There’ll also be some traditional Labor-style protectionist pork barrelling — there’ll be another taskforce, the “Strategic Industries Taskforce” and a $300 million “Strategic Industries Reserve Fund” for sectors of “critical strategic importance; industries like steel, cement, aluminium” which “must stay in Australia.” No evidence is produced by Labor for why these industries deserve protection that the rest of us don’t get — especially given Australian industries like aluminium smelting have long been not merely far less efficient but far more carbon intensive than newer foreign competitors.

That taskforce will also help advise on the development of a proper, non-electricity sector emissions trading scheme to commence after 2020; between now and then, there will only be a requirement for large polluters who exceed a pre-established emissions cap to buy (dirt-cheap) international permits.

It’s not a patch on the Gillard government’s highly effective carbon pricing scheme, which had a minimal impact on inflation — indeed, it is initially even poorer than the Rudd government’s rotten Carbon Pollution Reduction Scheme; no wonder industry (apart from the hardline denialists at the Minerals Council) cautiously welcomed it. A Labor government would give business and unions extensive opportunities to shape, weaken and undermine the emissions trading scheme to commence after 2020.

Even so, in both its targets and its commitment to not one but two emissions trading schemes, Labor is again inviting the Coalition to launch a scare campaign, just as it did with both negative gearing and with superannuation tax concessions, although sheer fiscal pressure has forced the Coalition to abandon its Abbott-era policy of attacking Labor on the super concessions and adopt its policy.

While high risk, there are two advantages to Labor pushing a more ambitious policy than the government. One is that it draws attention to the fact that the government simply doesn’t have a climate action policy. The absurd “Direct Action” policy cannot achieve even the Coalition’s low emission reduction targets. According to the Australian Industry Group — normally a reliable supporter of the Liberal Party — trying to reach the government’s own targets with the government’s own policy will cost between $100 billion and a quarter of a trillion dollars. But the government has yet to explain how it will bridge that hundred billion-dollar gap between Greg Hunt’s delusions and its own public commitments.

The other advantage is already playing out.
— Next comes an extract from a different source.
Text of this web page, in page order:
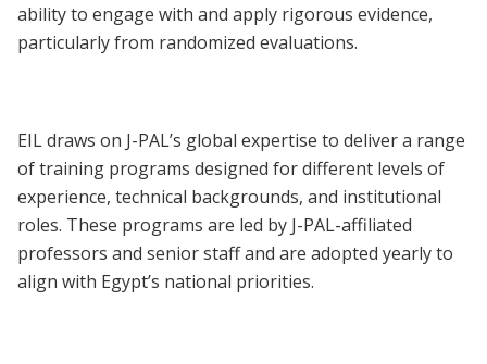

An important part of Labor’s strategy against Malcolm Turnbull is to portray him as having sold out his principles for power, as being the captive of far-right forces aligned with Tony Abbott. Getting Turnbull uttering the same lines as Abbott on climate action — which he is already doing — will serve to make exactly the point Labor wants to convince voters of about the Prime Minister. That senior ministers continue to simply deny the existence of climate change helps in that regard.

Whether that’s enough to convince voters to ignore the government’s scare campaign — however ineptly run by Turnbull — remains to be seen. On both this and negative gearing, Labor’s is gambling that the electorate will be sceptical enough and smart enough to look beyond the scares. There isn’t much strong evidence — whether from 1993 or 2013 — that that is the case.

There’s another, longer-term advantage to Labor in this, which is worth little at the moment but might pay dividends in the next term. By offering risky, potentially unpopular policies, Labor is signalling to voters it is serious about governing well. As a brand, Labor has much work to do to recover from the debacle of the Rudd-Gillard years. Staying unified and concentrating on policy that falls into the category of “unpopular but worthy” will go much of the way to erasing the bad memories of 2010-13. If it loses on July 2, it will have lost in the best way, and in the way that leaves it well placed to renew its appeal to voters for 2019.